◆ What needs to be done:
From the records, pick out and copy each line containing "source".

Saved entries:
————————

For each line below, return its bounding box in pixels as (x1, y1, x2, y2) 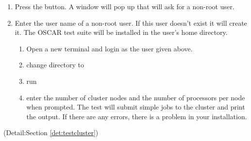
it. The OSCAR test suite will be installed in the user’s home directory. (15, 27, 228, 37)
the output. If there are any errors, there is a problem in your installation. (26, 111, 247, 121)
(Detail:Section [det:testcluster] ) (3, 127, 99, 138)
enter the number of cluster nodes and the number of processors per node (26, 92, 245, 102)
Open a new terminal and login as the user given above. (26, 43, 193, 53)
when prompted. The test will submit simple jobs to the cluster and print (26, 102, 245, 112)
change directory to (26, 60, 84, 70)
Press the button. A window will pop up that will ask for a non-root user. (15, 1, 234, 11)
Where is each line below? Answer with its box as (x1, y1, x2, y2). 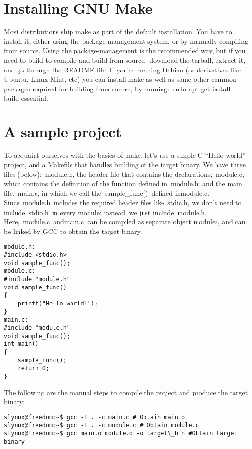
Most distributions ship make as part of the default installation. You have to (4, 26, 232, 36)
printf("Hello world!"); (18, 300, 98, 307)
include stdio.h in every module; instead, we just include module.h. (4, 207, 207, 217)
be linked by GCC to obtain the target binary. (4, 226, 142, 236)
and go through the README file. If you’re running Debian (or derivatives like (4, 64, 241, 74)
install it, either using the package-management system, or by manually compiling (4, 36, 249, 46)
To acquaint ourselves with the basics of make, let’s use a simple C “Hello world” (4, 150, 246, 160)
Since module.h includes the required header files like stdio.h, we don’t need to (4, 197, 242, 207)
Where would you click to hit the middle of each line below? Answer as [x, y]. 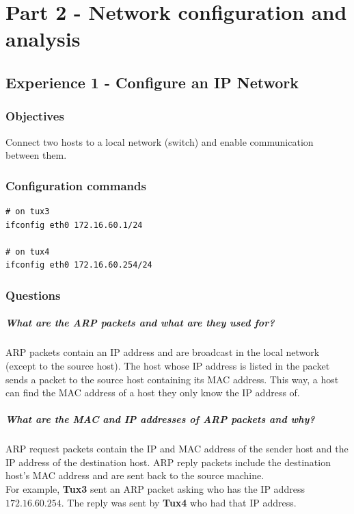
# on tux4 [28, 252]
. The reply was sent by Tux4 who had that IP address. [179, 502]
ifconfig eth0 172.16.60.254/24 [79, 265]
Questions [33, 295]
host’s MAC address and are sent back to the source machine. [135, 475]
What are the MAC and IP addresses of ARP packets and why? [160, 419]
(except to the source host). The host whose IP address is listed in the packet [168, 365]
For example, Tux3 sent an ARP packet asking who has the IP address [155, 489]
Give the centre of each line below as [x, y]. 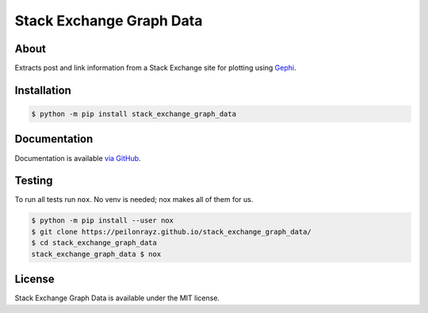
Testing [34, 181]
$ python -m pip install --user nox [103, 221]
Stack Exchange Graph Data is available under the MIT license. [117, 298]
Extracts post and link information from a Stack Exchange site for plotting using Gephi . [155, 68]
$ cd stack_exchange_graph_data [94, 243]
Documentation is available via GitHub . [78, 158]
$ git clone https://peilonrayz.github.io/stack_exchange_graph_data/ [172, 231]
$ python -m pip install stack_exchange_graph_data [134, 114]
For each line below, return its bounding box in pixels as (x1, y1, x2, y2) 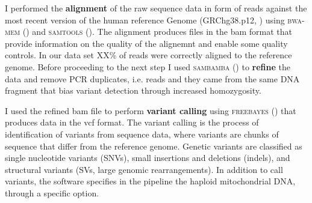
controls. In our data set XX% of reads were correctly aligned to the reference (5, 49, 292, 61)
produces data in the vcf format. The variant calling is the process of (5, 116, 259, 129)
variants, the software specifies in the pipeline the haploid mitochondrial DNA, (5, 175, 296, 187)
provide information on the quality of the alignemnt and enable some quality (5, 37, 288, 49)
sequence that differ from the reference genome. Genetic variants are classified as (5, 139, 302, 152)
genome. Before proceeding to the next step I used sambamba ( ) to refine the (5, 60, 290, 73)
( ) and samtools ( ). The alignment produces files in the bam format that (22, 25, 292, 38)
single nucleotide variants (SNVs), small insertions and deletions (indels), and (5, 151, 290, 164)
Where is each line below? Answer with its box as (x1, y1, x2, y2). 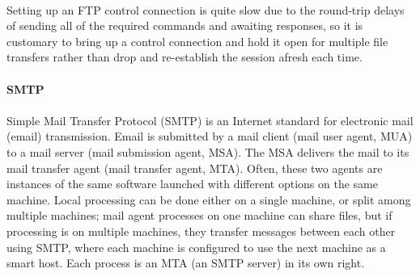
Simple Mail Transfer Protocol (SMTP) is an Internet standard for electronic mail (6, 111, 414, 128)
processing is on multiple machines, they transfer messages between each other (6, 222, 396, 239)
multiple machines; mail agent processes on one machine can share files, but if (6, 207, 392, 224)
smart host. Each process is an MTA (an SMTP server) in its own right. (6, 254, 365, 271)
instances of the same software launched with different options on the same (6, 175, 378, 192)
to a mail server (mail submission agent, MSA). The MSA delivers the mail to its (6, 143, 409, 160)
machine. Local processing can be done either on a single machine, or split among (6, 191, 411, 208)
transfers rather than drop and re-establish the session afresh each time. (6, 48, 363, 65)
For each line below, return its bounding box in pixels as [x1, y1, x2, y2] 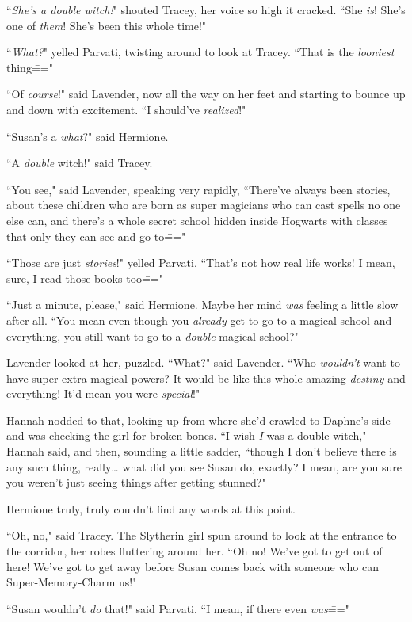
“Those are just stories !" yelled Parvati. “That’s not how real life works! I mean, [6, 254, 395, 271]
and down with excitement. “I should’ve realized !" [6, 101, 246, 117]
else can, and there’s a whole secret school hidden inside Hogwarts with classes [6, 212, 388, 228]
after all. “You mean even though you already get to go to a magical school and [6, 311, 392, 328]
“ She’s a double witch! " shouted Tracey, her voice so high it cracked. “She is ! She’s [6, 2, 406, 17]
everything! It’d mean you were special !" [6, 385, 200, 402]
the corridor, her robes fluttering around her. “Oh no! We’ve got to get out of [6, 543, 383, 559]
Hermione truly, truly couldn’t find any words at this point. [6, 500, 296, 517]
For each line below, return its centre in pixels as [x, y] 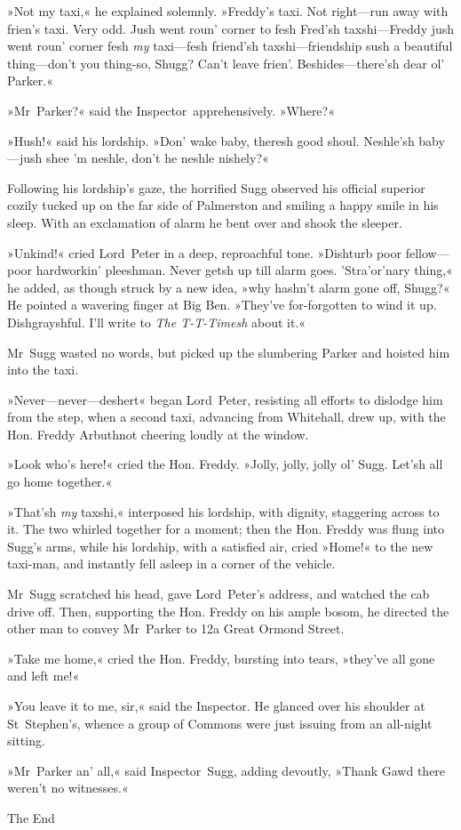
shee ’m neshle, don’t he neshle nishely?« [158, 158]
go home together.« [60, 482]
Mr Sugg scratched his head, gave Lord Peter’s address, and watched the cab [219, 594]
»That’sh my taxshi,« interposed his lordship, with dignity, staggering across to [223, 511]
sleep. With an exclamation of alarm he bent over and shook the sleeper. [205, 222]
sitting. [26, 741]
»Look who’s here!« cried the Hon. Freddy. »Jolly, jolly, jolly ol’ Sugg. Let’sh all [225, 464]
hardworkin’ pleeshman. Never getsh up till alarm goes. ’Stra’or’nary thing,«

————————

◆ Response:
host’s MAC address and are sent back to the source machine. [135, 475]
(except to the source host). The host whose IP address is listed in the packet [168, 365]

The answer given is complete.